Collected data entries
• • •

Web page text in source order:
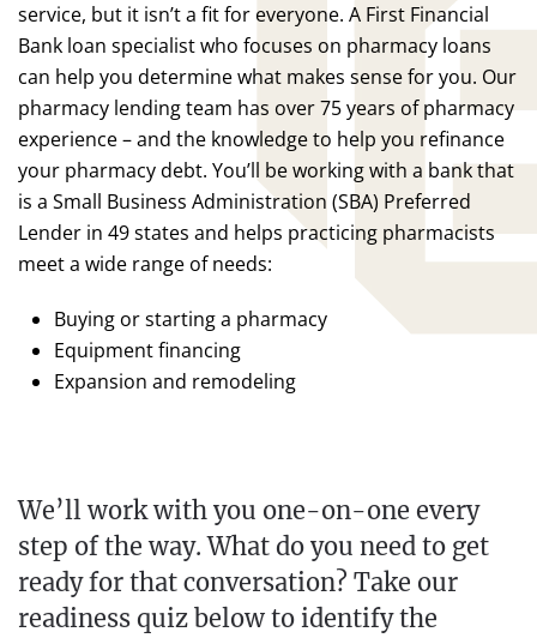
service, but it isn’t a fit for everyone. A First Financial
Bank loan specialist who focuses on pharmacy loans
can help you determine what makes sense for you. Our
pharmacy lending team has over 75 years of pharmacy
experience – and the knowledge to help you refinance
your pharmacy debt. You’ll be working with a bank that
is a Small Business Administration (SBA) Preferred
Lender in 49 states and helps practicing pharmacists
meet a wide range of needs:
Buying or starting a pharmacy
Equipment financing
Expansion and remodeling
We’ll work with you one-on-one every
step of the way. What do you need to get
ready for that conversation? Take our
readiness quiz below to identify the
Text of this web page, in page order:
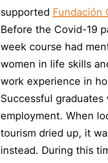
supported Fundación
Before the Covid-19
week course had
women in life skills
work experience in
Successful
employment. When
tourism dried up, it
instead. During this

• • •

In the records above, find the line containing "supported Fundación"; please retype it and every line after it through the last line, exactly and with nothing else.

PROBLEM SOLUTION
supported Fundación
Before the Covid-19
week course had
women in life skills
work experience in
Successful
employment. When
tourism dried up, it
instead. During this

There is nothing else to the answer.